### Problem requirements
With the pictures set aside, write out all of the data exactly as it stands.

(Records contained in a dataset)
————————

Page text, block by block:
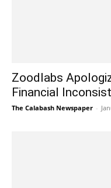
Zoodlabs
Financial
The Calabash Newspaper -
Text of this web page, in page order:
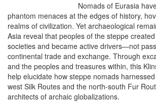
Nomads of Eurasia
phantom menaces at the edges of history,
realms of civilization. Yet archaeological
Asia reveal that peoples of the steppe
societies and became active drivers—not
continental trade and exchange. Through
and the peoples and treasures within, this
help elucidate how steppe nomads
west Silk Routes and the north-south Fur
architects of archaic globalizations.
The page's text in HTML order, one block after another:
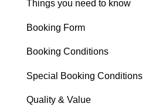
Things you need to know
Booking Form
Booking Conditions
Special Booking Conditions
Quality & Value

————————

### Expected output
Page text, block by block:
Zoodlabs
Financial
The Calabash Newspaper -
Text of this web page, in page order:
Nomads of Eurasia
phantom menaces at the edges of history,
realms of civilization. Yet archaeological
Asia reveal that peoples of the steppe
societies and became active drivers—not
continental trade and exchange. Through
and the peoples and treasures within, this
help elucidate how steppe nomads
west Silk Routes and the north-south Fur
architects of archaic globalizations.
The page's text in HTML order, one block after another:
Things you need to know
Booking Form
Booking Conditions
Special Booking Conditions
Quality & Value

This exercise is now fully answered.